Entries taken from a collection
::::

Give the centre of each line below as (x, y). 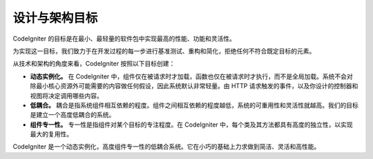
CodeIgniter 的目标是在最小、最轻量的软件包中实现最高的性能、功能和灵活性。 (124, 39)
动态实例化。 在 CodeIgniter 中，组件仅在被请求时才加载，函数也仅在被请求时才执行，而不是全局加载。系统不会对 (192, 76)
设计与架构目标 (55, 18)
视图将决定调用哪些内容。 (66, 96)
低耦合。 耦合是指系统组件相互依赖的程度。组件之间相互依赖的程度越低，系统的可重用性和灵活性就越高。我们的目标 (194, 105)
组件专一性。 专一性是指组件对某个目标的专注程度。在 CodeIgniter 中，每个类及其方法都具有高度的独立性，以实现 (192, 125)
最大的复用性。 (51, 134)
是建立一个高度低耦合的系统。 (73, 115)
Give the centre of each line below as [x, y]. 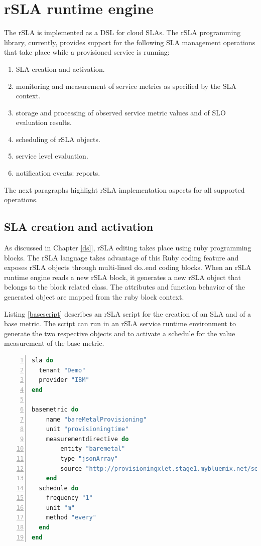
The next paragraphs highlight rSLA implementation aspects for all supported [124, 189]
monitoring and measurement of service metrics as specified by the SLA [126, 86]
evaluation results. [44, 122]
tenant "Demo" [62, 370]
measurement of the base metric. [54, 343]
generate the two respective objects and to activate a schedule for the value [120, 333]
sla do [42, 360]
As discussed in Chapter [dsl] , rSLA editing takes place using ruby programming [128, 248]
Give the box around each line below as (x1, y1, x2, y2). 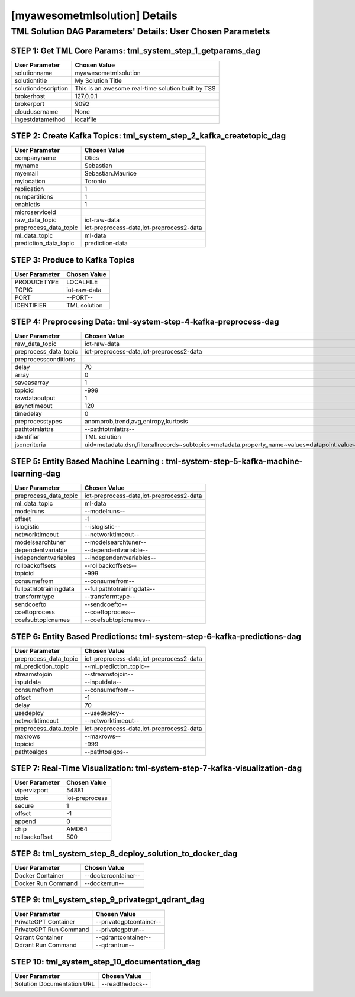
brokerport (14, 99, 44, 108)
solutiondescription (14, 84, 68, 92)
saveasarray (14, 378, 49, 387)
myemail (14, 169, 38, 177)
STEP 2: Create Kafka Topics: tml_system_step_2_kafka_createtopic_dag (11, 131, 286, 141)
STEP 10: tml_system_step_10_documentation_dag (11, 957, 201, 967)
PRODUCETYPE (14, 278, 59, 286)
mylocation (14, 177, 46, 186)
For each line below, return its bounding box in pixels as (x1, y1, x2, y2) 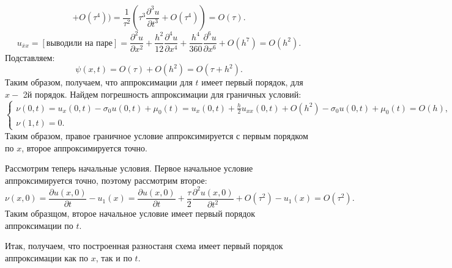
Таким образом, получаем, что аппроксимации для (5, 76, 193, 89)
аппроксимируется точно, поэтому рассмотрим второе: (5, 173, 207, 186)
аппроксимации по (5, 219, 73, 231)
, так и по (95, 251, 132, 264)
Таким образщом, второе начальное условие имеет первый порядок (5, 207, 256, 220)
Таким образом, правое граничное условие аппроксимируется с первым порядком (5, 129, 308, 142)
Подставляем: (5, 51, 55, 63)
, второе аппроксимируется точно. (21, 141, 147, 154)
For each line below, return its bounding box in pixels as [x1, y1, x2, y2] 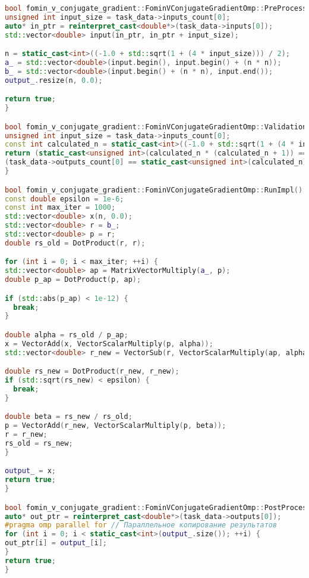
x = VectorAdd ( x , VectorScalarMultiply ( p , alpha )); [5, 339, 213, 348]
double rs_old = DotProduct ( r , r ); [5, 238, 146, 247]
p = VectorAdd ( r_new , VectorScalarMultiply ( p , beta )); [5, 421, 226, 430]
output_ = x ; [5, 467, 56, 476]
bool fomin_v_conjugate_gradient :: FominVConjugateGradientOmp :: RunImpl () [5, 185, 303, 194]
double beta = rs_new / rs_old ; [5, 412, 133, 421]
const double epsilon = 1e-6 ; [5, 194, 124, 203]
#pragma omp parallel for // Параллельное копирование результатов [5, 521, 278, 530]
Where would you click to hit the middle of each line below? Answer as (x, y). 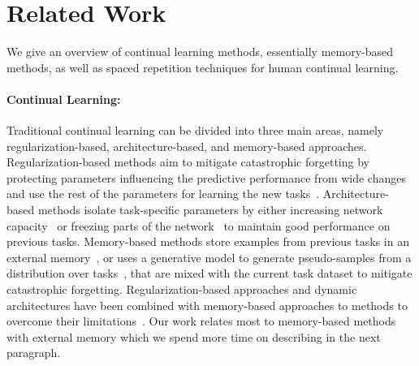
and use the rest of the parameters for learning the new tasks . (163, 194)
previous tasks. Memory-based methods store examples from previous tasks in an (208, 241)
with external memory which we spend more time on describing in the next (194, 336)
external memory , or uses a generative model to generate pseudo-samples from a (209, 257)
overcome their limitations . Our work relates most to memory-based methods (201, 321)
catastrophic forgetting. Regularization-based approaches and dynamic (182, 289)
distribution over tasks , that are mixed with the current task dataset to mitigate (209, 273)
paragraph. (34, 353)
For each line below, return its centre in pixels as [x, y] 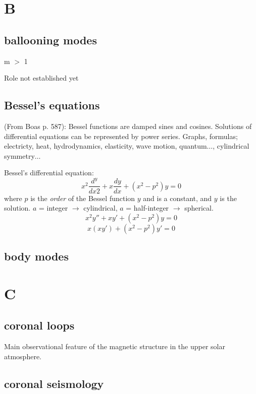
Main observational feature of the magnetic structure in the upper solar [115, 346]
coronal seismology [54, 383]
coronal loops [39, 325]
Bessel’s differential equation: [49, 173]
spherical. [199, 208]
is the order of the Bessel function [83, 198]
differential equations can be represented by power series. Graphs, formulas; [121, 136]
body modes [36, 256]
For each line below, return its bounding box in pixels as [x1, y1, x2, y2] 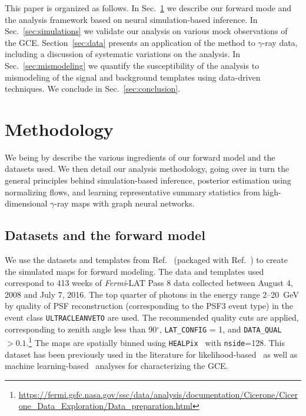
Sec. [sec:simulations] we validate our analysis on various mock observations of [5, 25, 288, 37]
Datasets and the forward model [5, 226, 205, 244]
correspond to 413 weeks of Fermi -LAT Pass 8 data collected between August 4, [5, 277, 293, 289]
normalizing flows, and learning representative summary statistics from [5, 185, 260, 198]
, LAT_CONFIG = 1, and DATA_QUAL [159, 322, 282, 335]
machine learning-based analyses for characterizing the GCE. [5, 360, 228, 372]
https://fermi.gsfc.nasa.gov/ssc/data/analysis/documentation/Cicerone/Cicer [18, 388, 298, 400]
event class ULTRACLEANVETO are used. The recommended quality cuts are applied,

::::

**EXERCISE OBJECTIVE**: In the data above, find each line where the string "аппроксимируется" appears, then copy it.

**REPLY TO THE EXERCISE**:
аппроксимируется точно, поэтому рассмотрим второе: (5, 173, 207, 186)
Таким образом, правое граничное условие аппроксимируется с первым порядком (5, 129, 308, 142)
, второе аппроксимируется точно. (21, 141, 147, 154)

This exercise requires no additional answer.